Really weird issue when booting from zfsbootmenu

Hello folks.

Currently running openzfs 2.3 with arch linux and LTS kernel. Native encryption is being used.

Starting this morning, I’m having a ‘null’ pool issue although, zfsbootmenu is able to see the pool, report it showing as healthy but when I try to boot it states that the pool needs to be recreated.

No recent kernel updates last 5 days but an automatic scrub ran yesterday(with no errors as well)

Is there anything else I could check? Bootfs on the dataset is set correctly, from the recovery shell I can export and import the pool with no issues…

Some extra information as well:

Report:

Edit: Solved.

  • Booted using an archiso-zfs.
  • Imported pool at /mnt, loaded keys with zfs load-key -aL to force prompt instead of file keys for zfs encryption.
  • Regenerated initrd by force reinstalling linux-lts.
  • After that, during boot it crashed stating that this pool was previously imported and used by “archiso”
  • Exporte the pool from zfsbootmenu recovery shell, and used the FORCE flag while re-importing the pool.
  • System booted.

Really weird but, it worked. It must have been something else since kernel had not been updated in a while and I’ve even tried to boot on a snapshot from 6 days ago, and the last maintenance on this pool was the automatic weekly scrub, which still indicates 0B repaired…

1 Like

I’m glad you got it sorted. I had a similar problem with an Ubuntu installation that just suddenly refused to boot, despite the pool being fine, and I never could get it running again.

Personally, I stopped using zfsbootmenu after that–it’s very nice to have a proper ZFS boot environment, but it’s easier for me to manage boot-and-root off of mdraid1, and leave ZFS for the after-the-system-is-booted data!

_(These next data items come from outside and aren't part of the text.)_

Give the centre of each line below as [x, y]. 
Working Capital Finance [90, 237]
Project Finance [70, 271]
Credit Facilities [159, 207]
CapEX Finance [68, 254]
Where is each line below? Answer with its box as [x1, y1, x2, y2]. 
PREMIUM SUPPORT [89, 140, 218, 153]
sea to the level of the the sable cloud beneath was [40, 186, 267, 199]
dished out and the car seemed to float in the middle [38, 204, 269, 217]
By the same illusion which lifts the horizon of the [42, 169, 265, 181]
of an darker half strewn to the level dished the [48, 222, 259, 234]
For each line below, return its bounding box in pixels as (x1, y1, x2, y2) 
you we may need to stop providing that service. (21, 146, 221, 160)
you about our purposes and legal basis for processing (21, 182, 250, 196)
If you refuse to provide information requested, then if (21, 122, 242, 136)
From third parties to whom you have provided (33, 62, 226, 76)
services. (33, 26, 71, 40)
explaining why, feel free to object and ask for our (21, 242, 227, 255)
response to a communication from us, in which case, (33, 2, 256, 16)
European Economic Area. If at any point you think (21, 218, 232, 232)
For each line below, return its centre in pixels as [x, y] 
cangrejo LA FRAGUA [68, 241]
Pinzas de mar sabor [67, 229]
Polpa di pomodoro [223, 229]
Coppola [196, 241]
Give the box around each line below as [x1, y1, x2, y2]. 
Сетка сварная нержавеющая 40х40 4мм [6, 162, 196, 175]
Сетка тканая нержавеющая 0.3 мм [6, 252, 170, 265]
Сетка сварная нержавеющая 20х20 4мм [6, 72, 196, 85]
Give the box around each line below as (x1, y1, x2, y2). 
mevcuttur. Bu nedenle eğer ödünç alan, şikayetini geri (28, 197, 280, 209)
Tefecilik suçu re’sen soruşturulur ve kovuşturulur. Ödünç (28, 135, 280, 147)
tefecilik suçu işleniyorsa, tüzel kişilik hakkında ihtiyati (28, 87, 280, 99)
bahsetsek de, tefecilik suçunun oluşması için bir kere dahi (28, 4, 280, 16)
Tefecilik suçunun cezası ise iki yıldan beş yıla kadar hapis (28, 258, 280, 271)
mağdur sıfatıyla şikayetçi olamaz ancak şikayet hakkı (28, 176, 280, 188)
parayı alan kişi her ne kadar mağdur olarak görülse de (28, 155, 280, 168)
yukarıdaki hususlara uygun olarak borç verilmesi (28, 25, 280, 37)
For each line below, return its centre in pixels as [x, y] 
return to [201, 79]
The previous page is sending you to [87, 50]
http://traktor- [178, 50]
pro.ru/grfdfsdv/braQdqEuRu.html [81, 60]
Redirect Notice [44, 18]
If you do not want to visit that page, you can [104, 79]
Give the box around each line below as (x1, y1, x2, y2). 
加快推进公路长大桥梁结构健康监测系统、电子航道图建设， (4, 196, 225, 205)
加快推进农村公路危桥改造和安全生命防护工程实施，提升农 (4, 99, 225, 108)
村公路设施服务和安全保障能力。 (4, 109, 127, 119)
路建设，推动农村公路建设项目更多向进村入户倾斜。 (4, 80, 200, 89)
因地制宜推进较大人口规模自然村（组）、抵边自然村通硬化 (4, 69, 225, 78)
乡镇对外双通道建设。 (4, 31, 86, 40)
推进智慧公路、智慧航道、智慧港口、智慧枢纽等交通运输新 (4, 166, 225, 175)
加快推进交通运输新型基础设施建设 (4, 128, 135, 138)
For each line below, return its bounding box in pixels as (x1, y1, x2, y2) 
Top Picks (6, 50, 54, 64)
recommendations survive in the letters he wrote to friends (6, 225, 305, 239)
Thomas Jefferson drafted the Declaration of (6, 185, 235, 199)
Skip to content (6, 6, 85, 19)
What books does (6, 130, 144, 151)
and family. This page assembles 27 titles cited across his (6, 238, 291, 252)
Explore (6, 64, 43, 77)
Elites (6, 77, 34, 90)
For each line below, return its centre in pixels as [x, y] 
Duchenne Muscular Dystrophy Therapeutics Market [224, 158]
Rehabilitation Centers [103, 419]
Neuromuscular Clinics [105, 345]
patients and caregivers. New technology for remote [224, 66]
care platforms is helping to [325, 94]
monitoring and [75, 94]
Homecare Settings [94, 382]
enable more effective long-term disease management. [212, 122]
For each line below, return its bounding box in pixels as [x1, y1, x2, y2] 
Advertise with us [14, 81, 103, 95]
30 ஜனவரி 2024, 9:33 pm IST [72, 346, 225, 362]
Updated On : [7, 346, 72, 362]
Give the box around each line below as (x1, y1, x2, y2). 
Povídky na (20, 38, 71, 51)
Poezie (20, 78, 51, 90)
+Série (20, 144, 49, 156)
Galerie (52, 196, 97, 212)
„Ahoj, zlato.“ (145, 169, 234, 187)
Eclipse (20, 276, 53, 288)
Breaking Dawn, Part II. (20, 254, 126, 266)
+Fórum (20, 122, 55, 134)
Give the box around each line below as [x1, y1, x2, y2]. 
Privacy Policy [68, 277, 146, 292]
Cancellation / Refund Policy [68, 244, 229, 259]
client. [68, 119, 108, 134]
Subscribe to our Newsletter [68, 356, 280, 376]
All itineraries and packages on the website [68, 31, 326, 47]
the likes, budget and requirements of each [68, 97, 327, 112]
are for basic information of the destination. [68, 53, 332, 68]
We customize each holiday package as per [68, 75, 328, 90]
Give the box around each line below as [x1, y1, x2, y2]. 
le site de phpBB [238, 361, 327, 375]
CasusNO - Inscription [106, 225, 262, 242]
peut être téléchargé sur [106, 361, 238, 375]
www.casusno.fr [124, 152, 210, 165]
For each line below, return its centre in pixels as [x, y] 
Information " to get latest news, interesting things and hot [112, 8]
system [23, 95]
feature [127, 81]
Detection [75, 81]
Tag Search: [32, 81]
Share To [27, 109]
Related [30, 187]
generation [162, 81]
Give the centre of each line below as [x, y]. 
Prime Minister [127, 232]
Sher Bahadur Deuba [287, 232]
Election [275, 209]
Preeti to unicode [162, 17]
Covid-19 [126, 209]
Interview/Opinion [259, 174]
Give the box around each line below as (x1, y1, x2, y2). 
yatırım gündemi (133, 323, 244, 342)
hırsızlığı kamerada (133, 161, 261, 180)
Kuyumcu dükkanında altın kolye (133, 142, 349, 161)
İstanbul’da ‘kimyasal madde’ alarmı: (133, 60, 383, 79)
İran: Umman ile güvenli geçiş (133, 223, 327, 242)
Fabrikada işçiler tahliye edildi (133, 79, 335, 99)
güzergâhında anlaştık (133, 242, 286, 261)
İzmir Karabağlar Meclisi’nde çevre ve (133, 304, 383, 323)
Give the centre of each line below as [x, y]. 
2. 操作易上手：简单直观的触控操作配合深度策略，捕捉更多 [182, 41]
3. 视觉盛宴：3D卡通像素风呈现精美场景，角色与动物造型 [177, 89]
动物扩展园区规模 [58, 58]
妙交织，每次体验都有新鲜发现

I suspect there is something with the cachefile going here like a bug but, I have no idea on how to reproduce again and maybe report to openzfs.

scrub was running, the laptop was under some load (nothing exhaustive, just gaming while the scrub was running so, some extra CPU and GPU load), weekly scrub process finished flawlessly and next day when I tried to boot, got contemplated with this null pool.

I’m studying the possibility of not relying on the cachefile anymore for this specific laptop setup by setting cachefile=none, disabling zfs-import-cache.service and enabling zfs-import-scan.service to force import of any pools on boot.